Ripley put on her head veil, combat gloves, and collected her rifle and all the kit. Warrant Officer Hogan was driving the pick-up with Shippers riding shotgun. She got in the back and Halward spoke to her briefly.
“For God’s sake, no risks please. And make sure you’re there when we come in.”
“Paul, will you please promise me one thing. If I should go down in that place, will you please collect whatever is left of me? Some time. Perhaps the future, like the RAF crew.”
“No man or woman left behind, remember.”
“Whatever you may think, I want to go home to England. What you see is a disguise, a form of protection. I love my country and would like to be buried in the graveyard of Scampton, just down from the pub, or Coningsby, opposite the Fuel dump, or even Earlham Commonwealth War Cemetery in Norwich. Under a simple, white headstone, with the bones of those young men brought home by their aircraft and crew, their brothers. Technically I’m still in the RAF and I reckon I should be a sergeant now for pension purposes, although I’m whatever my handlers want me to be. This is important. No trappings of Islam. Just that simple white stone with the RAF Crest on it.
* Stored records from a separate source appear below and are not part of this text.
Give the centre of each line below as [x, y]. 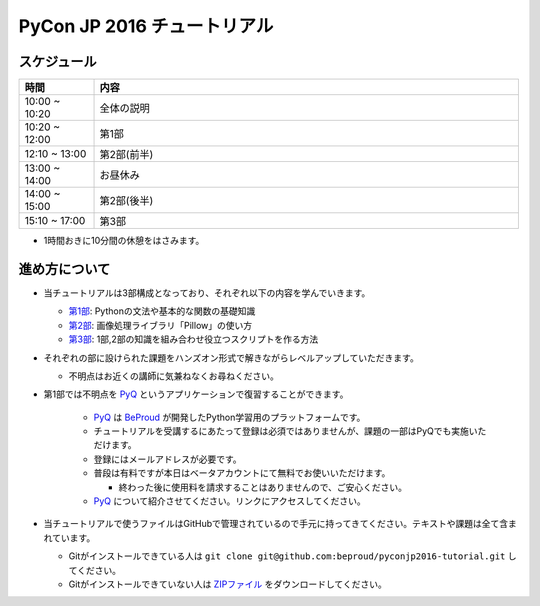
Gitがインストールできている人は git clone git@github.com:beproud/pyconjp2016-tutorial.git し [292, 556]
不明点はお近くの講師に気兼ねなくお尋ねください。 [173, 376]
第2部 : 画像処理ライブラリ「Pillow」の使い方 [160, 325]
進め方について [64, 268]
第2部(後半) [126, 201]
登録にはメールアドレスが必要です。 [167, 459]
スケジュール [57, 61]
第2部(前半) [126, 155]
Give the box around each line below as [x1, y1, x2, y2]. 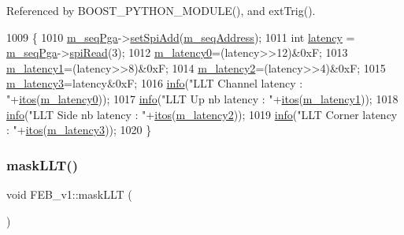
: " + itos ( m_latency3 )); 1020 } [6, 121, 152, 138]
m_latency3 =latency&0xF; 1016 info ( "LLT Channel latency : [6, 75, 303, 91]
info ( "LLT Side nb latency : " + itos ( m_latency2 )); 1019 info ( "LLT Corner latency [6, 106, 398, 122]
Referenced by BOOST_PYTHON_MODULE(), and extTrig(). [6, 2, 316, 18]
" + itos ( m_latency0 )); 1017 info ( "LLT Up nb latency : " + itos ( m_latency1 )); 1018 [6, 90, 398, 106]
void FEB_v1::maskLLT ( [6, 185, 132, 202]
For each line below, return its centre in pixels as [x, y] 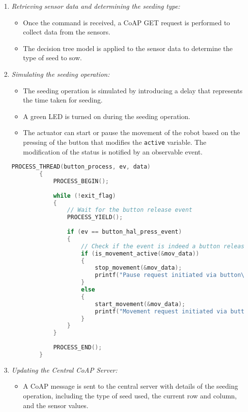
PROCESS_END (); [77, 348]
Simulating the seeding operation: [60, 74]
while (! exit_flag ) [84, 196]
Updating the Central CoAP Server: [64, 369]
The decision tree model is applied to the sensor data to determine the [128, 48]
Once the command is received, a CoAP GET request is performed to [126, 22]
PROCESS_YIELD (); [95, 217]
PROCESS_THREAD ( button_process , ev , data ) [81, 167]
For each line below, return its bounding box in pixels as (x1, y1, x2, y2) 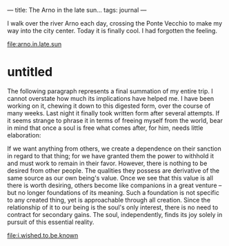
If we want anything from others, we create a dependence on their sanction (7, 144, 222, 153)
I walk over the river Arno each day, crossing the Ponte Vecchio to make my (7, 19, 223, 27)
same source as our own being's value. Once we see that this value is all (7, 173, 214, 182)
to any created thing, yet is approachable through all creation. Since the (7, 196, 211, 204)
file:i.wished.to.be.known (7, 231, 79, 239)
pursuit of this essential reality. (7, 218, 94, 226)
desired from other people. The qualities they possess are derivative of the (7, 166, 219, 175)
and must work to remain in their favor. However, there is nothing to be (7, 159, 208, 167)

Halward suddenly and unashamedly felt his eyes burn. He held her hand and squeezed it, “Promise,” he said hoarsely.
“See you later, Paul.”
The pick-up followed a Russian vehicle to the main gate and headed out onto the main road. They stopped about five kilometers west down the highway and Ripley jumped down.
“God’s speed, Ripley,” Hogan said in a whisper, because he had heard her cry from the heart to Halward, “Please stay safe for all of us.”
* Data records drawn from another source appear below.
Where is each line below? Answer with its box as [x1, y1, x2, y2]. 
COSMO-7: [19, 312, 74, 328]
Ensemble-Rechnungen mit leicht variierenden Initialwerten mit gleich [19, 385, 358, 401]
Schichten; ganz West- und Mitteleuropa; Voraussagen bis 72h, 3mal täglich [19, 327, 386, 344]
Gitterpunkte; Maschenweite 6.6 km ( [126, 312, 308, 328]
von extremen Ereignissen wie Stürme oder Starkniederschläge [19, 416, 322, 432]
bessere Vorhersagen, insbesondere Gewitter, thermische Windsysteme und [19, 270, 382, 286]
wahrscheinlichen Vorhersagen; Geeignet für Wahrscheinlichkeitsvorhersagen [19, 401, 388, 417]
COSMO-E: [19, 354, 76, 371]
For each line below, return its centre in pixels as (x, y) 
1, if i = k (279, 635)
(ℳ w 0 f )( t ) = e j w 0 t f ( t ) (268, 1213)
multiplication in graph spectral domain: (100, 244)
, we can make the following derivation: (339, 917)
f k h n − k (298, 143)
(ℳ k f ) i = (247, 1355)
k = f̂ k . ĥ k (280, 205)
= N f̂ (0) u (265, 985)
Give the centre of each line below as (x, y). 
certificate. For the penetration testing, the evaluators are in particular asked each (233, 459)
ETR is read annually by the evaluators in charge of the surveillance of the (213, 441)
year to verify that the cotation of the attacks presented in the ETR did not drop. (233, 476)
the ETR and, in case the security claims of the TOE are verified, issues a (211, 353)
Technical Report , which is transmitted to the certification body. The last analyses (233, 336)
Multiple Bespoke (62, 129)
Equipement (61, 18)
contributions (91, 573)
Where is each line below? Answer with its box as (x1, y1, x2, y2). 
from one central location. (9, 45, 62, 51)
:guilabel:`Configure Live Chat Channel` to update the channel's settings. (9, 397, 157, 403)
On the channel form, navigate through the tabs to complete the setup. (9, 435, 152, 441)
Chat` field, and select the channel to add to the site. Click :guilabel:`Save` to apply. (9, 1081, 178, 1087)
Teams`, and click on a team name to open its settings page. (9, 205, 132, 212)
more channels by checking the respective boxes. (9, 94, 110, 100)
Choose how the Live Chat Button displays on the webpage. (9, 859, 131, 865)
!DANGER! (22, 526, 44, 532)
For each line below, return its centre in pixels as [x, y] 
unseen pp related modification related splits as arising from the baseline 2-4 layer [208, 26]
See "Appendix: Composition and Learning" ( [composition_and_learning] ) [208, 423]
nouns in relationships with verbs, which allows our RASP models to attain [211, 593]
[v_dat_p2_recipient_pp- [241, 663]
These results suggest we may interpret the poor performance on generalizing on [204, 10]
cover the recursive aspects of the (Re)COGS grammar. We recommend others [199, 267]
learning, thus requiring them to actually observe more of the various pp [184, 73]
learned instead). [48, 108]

“Goodbye, Mr H. Better have the pile ointment handy, Shippers. Have you seen the rubbish I have to eat?”
Shippers refused to look at her. He had heard it as well.
The pick-up turned in the road and headed back east. She watched the red tail lights disappear, slung the AK47 and trudged east. There was a tiny crescent of the waxing moon and the stars were brilliant. Her breath misted in front of her and she could feel the comfort of the Glock and the knife on her right and left thighs respectively. The terror had gone, replaced with cautious intensity. She was going into the depravity of a man-made hell and presently she saw the first of the corpses lying by the side of the road.